All of the data below must be reproduced word for word, but without its images.

[Dataset excerpts]
=======

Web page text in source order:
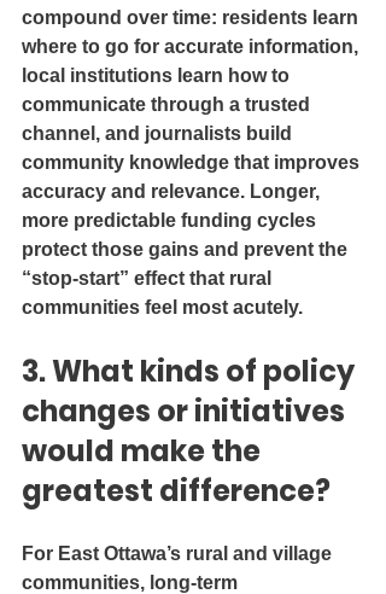
compound over time: residents learn
where to go for accurate information,
local institutions learn how to
communicate through a trusted
channel, and journalists build
community knowledge that improves
accuracy and relevance. Longer,
more predictable funding cycles
protect those gains and prevent the
“stop-start” effect that rural
communities feel most acutely.
3. What kinds of policy
changes or initiatives
would make the
greatest difference?
For East Ottawa’s rural and village
communities, long-term
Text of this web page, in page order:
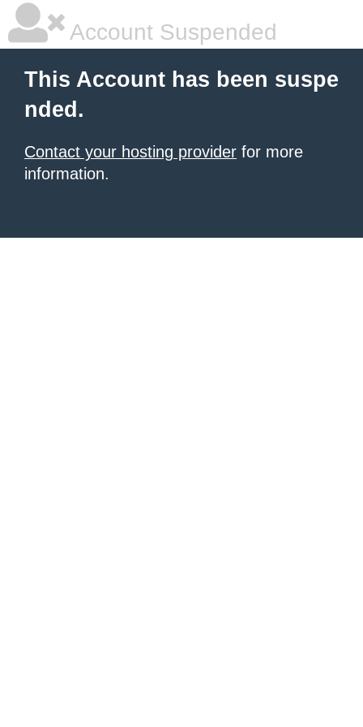
Account Suspended
This Account has been suspe
nded.
Contact your hosting provider for more
information.
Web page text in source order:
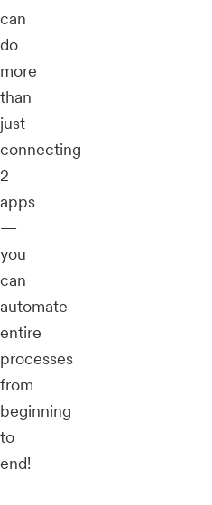
can
do
more
than
just
connecting
2
apps
—
you
can
automate
entire
processes
from
beginning
to
end!
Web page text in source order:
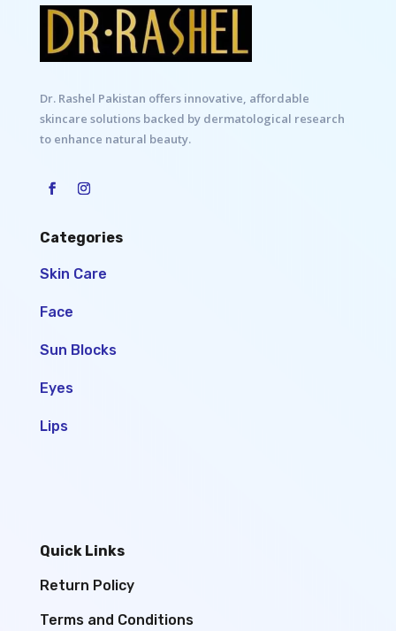
Dr. Rashel Pakistan offers innovative, affordable
skincare solutions backed by dermatological research
to enhance natural beauty.
Categories
Skin Care
Face
Sun Blocks
Eyes
Lips
Quick Links
Return Policy
Terms and Conditions
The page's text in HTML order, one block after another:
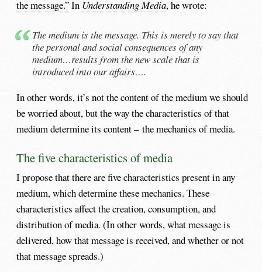
the message.”In Understanding Media, he wrote:
The medium is the message. This is merely to say that
the personal and social consequences of any
medium…results from the new scale that is
introduced into our affairs….
In other words, it’s not the content of the medium we should
be worried about, but the way the characteristics of that
medium determine its content – the mechanics of media.
The five characteristics of media
I propose that there are five characteristics present in any
medium, which determine these mechanics. These
characteristics affect the creation, consumption, and
distribution of media. (In other words, what message is
delivered, how that message is received, and whether or not
that message spreads.)
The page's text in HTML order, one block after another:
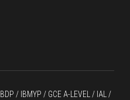
IBDP / IBMYP / GCE A-LEVEL
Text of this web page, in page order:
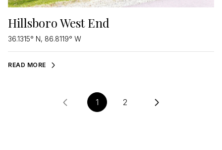
Hillsboro West End
36.1315° N, 86.8119° W
READ MORE
1 2
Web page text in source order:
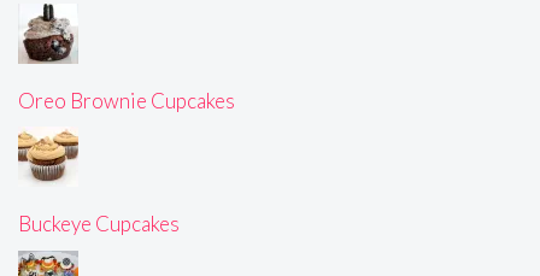
Oreo Brownie Cupcakes
Buckeye Cupcakes
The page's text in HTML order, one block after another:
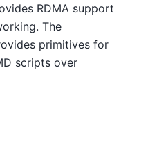
RDMA support
The
primitives for
scripts over
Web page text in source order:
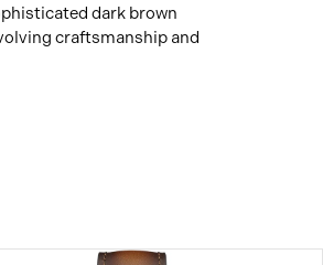
dark brown
craftsmanship and
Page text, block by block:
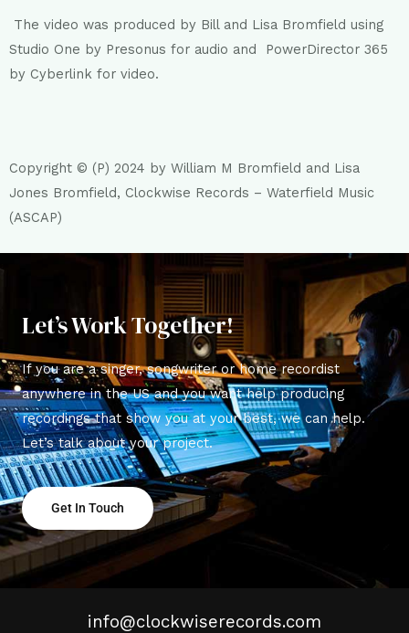
The video was produced by Bill and Lisa Bromfield using
Studio One by Presonus for audio and PowerDirector 365
by Cyberlink for video.
Copyright © (P) 2024 by William M Bromfield and Lisa
Jones Bromfield, Clockwise Records – Waterfield Music
(ASCAP)
Let’s Work Together!
If you are a singer, songwriter or home recordist
anywhere in the US and you want help producing
recordings that show you at your best, we can help.
Let’s talk about your project.
Get In Touch
info@clockwiserecords.com
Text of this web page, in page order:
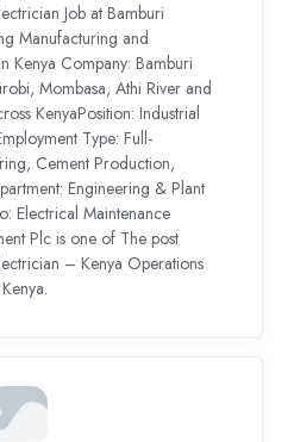
Job at Bamburi
Manufacturing and
Kenya Company: Bamburi
Mombasa, Athi River and
KenyaPosition: Industrial
Type: Full-
Cement Production,
Engineering & Plant
Electrical Maintenance
Plc is one of The post
– Kenya Operations
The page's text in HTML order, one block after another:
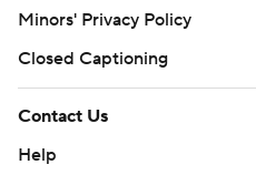
Minors' Privacy Policy
Closed Captioning
Contact Us
Help
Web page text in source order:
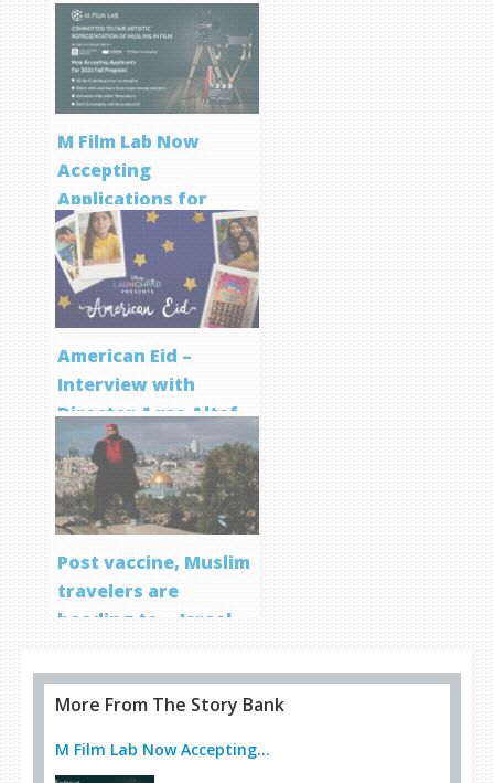
M Film Lab Now
Accepting
Applications for
Screenwriting
Program
American Eid –
Interview with
Director Aqsa Altaf
Post vaccine, Muslim
travelers are
heading to… Israel
More From The Story Bank
M Film Lab Now Accepting...
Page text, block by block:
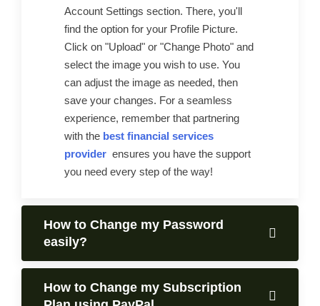
Account Settings section. There, you'll
find the option for your Profile Picture.
Click on "Upload" or "Change Photo" and
select the image you wish to use. You
can adjust the image as needed, then
save your changes. For a seamless
experience, remember that partnering
with the best financial services
provider ensures you have the support
you need every step of the way!
How to Change my Password
easily?
How to Change my Subscription

=======

Response:
Web page text in source order:
compound over time: residents learn
where to go for accurate information,
local institutions learn how to
communicate through a trusted
channel, and journalists build
community knowledge that improves
accuracy and relevance. Longer,
more predictable funding cycles
protect those gains and prevent the
“stop-start” effect that rural
communities feel most acutely.
3. What kinds of policy
changes or initiatives
would make the
greatest difference?
For East Ottawa’s rural and village
communities, long-term
Text of this web page, in page order:
Account Suspended
This Account has been suspe
nded.
Contact your hosting provider for more
information.
Web page text in source order:
can
do
more
than
just
connecting
2
apps
—
you
can
automate
entire
processes
from
beginning
to
end!
Web page text in source order:
Dr. Rashel Pakistan offers innovative, affordable
skincare solutions backed by dermatological research
to enhance natural beauty.
Categories
Skin Care
Face
Sun Blocks
Eyes
Lips
Quick Links
Return Policy
Terms and Conditions
The page's text in HTML order, one block after another:
the message.”In Understanding Media, he wrote:
The medium is the message. This is merely to say that
the personal and social consequences of any
medium…results from the new scale that is
introduced into our affairs….
In other words, it’s not the content of the medium we should
be worried about, but the way the characteristics of that
medium determine its content – the mechanics of media.
The five characteristics of media
I propose that there are five characteristics present in any
medium, which determine these mechanics. These
characteristics affect the creation, consumption, and
distribution of media. (In other words, what message is
delivered, how that message is received, and whether or not
that message spreads.)
The page's text in HTML order, one block after another:
IBDP / IBMYP / GCE A-LEVEL
Text of this web page, in page order:
Hillsboro West End
36.1315° N, 86.8119° W
READ MORE
1 2
Web page text in source order:
Oreo Brownie Cupcakes
Buckeye Cupcakes
The page's text in HTML order, one block after another:
RDMA support
The
primitives for
scripts over
Web page text in source order:
dark brown
craftsmanship and
Page text, block by block:
The video was produced by Bill and Lisa Bromfield using
Studio One by Presonus for audio and PowerDirector 365
by Cyberlink for video.
Copyright © (P) 2024 by William M Bromfield and Lisa
Jones Bromfield, Clockwise Records – Waterfield Music
(ASCAP)
Let’s Work Together!
If you are a singer, songwriter or home recordist
anywhere in the US and you want help producing
recordings that show you at your best, we can help.
Let’s talk about your project.
Get In Touch
info@clockwiserecords.com
Text of this web page, in page order:
Job at Bamburi
Manufacturing and
Kenya Company: Bamburi
Mombasa, Athi River and
KenyaPosition: Industrial
Type: Full-
Cement Production,
Engineering & Plant
Electrical Maintenance
Plc is one of The post
– Kenya Operations
The page's text in HTML order, one block after another:
Minors' Privacy Policy
Closed Captioning
Contact Us
Help
Web page text in source order:
M Film Lab Now
Accepting
Applications for
Screenwriting
Program
American Eid –
Interview with
Director Aqsa Altaf
Post vaccine, Muslim
travelers are
heading to… Israel
More From The Story Bank
M Film Lab Now Accepting...
Page text, block by block:
Account Settings section. There, you'll
find the option for your Profile Picture.
Click on "Upload" or "Change Photo" and
select the image you wish to use. You
can adjust the image as needed, then
save your changes. For a seamless
experience, remember that partnering
with the best financial services
provider ensures you have the support
you need every step of the way!
How to Change my Password
easily?
How to Change my Subscription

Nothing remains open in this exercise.